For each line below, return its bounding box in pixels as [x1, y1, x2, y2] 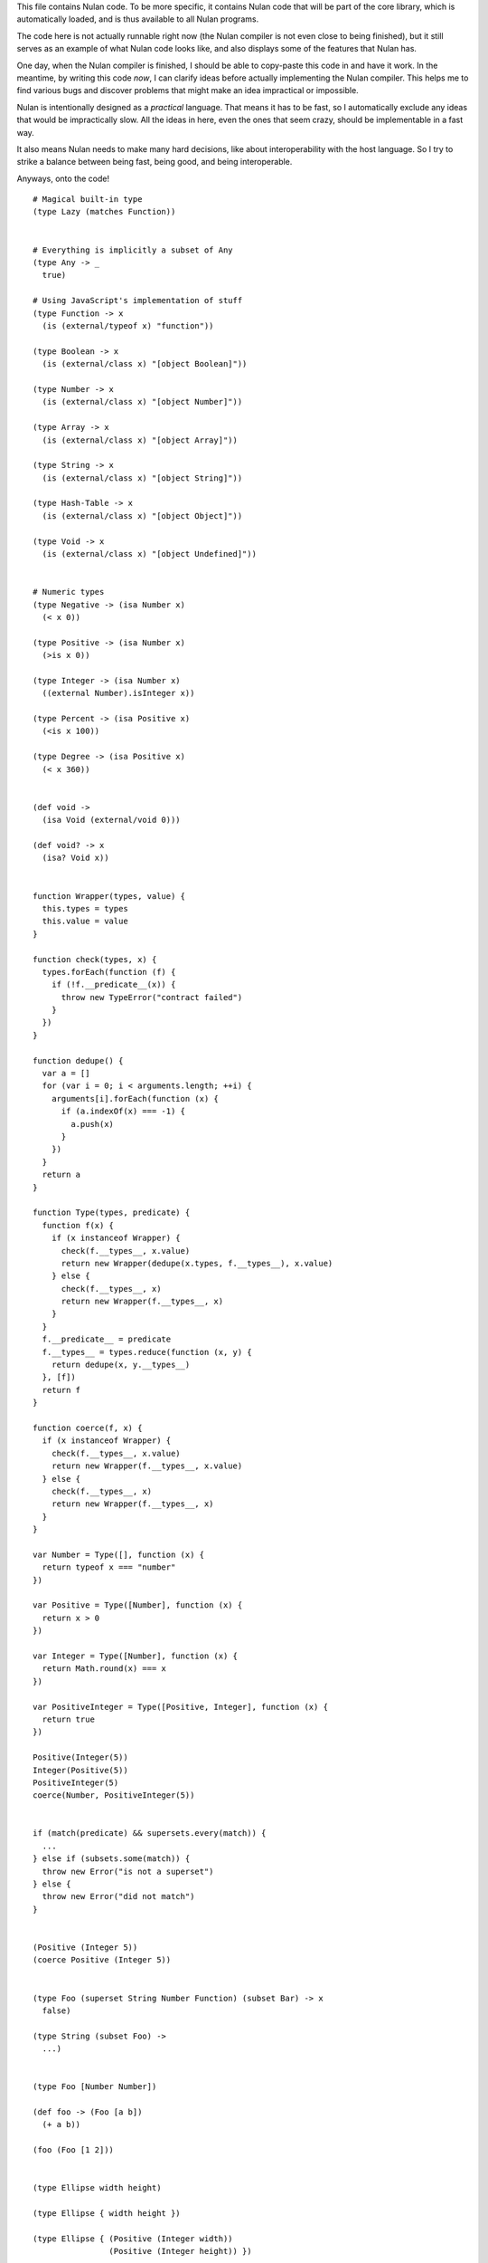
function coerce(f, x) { [33, 1422, 143, 1433]
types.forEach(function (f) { [42, 967, 176, 977]
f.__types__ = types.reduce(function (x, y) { [42, 1347, 252, 1357]
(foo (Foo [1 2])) [33, 2145, 115, 2155]
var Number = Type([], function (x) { [33, 1549, 205, 1560]
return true [42, 1714, 95, 1724]
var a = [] [42, 1068, 90, 1079]
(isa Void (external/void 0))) [42, 815, 181, 826]
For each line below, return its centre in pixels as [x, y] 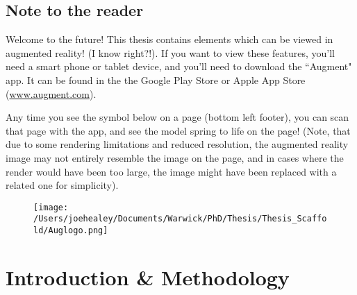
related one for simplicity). [62, 185]
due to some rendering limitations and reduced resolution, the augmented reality [177, 144]
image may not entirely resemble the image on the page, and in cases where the [175, 157]
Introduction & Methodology [148, 277]
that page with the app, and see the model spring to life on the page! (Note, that [178, 130]
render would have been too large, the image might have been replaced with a [171, 171]
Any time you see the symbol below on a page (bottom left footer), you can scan [177, 117]
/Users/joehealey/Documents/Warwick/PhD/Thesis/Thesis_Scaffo [180, 219]
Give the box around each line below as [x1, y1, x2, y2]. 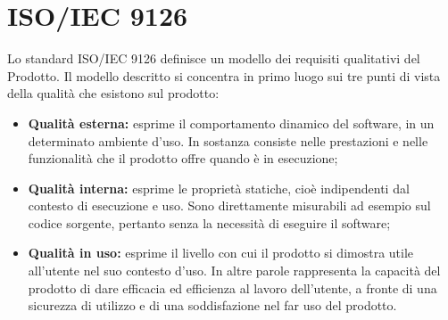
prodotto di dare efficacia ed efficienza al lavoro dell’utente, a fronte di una [28, 278, 437, 297]
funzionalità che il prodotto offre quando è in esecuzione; [28, 149, 338, 168]
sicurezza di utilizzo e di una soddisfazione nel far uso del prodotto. [28, 296, 397, 315]
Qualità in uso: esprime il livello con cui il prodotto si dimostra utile [28, 243, 414, 262]
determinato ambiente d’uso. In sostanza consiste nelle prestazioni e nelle [28, 131, 428, 150]
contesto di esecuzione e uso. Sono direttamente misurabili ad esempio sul [28, 196, 431, 215]
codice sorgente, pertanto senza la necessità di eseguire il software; [28, 213, 391, 232]
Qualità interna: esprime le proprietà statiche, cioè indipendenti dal [28, 178, 410, 197]
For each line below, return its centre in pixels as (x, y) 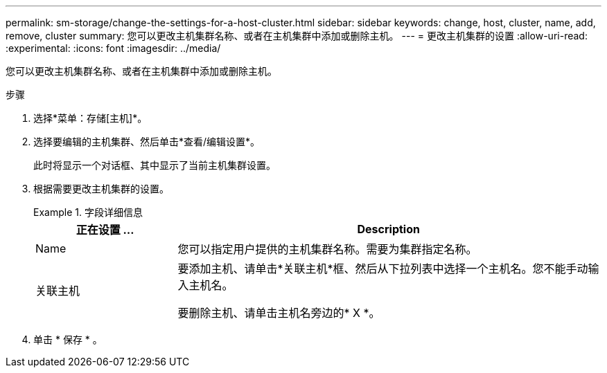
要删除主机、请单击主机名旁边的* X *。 (279, 313)
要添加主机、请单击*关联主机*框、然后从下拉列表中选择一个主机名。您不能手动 (383, 269)
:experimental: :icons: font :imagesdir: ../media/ (113, 48)
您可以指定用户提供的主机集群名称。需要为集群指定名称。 (327, 249)
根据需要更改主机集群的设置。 (101, 189)
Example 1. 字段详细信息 (88, 212)
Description (388, 229)
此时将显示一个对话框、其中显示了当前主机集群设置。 (155, 165)

● WORK ORDER:
Print all of the records shown above exactly, leaving out each picture.

● TASK SOLUTION:
For each line below, return its bounding box in pixels as [x1, y1, x2, y2] 
function coerce(f, x) { [33, 1422, 143, 1433]
types.forEach(function (f) { [42, 967, 176, 977]
f.__types__ = types.reduce(function (x, y) { [42, 1347, 252, 1357]
(foo (Foo [1 2])) [33, 2145, 115, 2155]
var Number = Type([], function (x) { [33, 1549, 205, 1560]
return true [42, 1714, 95, 1724]
var a = [] [42, 1068, 90, 1079]
(isa Void (external/void 0))) [42, 815, 181, 826]
For each line below, return its centre in pixels as [x, y] 
related one for simplicity). [62, 185]
due to some rendering limitations and reduced resolution, the augmented reality [177, 144]
image may not entirely resemble the image on the page, and in cases where the [175, 157]
Introduction & Methodology [148, 277]
that page with the app, and see the model spring to life on the page! (Note, that [178, 130]
render would have been too large, the image might have been replaced with a [171, 171]
Any time you see the symbol below on a page (bottom left footer), you can scan [177, 117]
/Users/joehealey/Documents/Warwick/PhD/Thesis/Thesis_Scaffo [180, 219]
Give the box around each line below as [x1, y1, x2, y2]. 
prodotto di dare efficacia ed efficienza al lavoro dell’utente, a fronte di una [28, 278, 437, 297]
funzionalità che il prodotto offre quando è in esecuzione; [28, 149, 338, 168]
sicurezza di utilizzo e di una soddisfazione nel far uso del prodotto. [28, 296, 397, 315]
Qualità in uso: esprime il livello con cui il prodotto si dimostra utile [28, 243, 414, 262]
determinato ambiente d’uso. In sostanza consiste nelle prestazioni e nelle [28, 131, 428, 150]
contesto di esecuzione e uso. Sono direttamente misurabili ad esempio sul [28, 196, 431, 215]
codice sorgente, pertanto senza la necessità di eseguire il software; [28, 213, 391, 232]
Qualità interna: esprime le proprietà statiche, cioè indipendenti dal [28, 178, 410, 197]
For each line below, return its centre in pixels as (x, y) 
要删除主机、请单击主机名旁边的* X *。 (279, 313)
要添加主机、请单击*关联主机*框、然后从下拉列表中选择一个主机名。您不能手动 (383, 269)
:experimental: :icons: font :imagesdir: ../media/ (113, 48)
您可以指定用户提供的主机集群名称。需要为集群指定名称。 (327, 249)
根据需要更改主机集群的设置。 (101, 189)
Example 1. 字段详细信息 (88, 212)
Description (388, 229)
此时将显示一个对话框、其中显示了当前主机集群设置。 (155, 165)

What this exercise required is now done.